▶ _WORK TO COMPLETE_
Look for the line that contains "that explain Monet’s choice, not least his"; output that line and every line after it exactly, through the final line of the material below, and nothing else.

========================

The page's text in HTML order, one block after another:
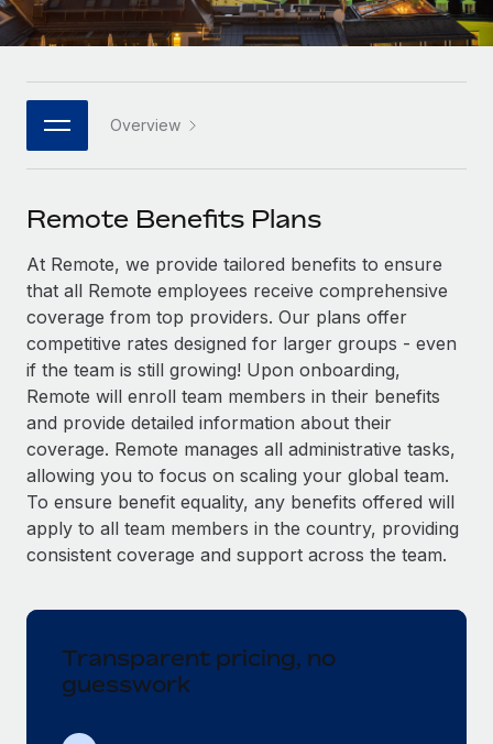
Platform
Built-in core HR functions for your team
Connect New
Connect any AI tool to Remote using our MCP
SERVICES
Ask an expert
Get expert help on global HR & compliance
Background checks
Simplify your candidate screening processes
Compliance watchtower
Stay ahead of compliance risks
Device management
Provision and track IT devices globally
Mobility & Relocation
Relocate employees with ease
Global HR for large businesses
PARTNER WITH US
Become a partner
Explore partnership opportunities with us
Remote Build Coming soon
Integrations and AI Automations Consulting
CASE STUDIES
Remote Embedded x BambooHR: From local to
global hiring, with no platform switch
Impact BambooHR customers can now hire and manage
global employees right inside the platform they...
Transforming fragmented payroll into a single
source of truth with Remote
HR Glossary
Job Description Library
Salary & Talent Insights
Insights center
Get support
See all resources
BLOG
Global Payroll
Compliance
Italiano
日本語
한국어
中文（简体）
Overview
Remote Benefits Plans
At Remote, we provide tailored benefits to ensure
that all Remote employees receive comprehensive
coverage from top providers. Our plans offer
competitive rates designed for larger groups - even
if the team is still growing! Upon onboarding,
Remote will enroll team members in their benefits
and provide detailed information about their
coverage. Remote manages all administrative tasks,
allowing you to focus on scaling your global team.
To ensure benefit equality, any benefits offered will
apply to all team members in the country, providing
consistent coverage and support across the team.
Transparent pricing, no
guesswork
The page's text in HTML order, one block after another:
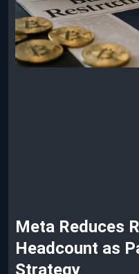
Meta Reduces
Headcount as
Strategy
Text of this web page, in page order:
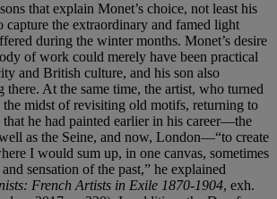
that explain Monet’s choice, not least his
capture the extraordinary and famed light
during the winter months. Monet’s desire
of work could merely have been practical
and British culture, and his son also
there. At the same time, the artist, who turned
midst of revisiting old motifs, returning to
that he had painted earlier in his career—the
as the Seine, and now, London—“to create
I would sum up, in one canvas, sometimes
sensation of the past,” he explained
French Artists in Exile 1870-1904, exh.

========================

▶ _OUTPUT OF THE TASK_
that explain Monet’s choice, not least his
capture the extraordinary and famed light
during the winter months. Monet’s desire
of work could merely have been practical
and British culture, and his son also
there. At the same time, the artist, who turned
midst of revisiting old motifs, returning to
that he had painted earlier in his career—the
as the Seine, and now, London—“to create
I would sum up, in one canvas, sometimes
sensation of the past,” he explained
French Artists in Exile 1870-1904, exh.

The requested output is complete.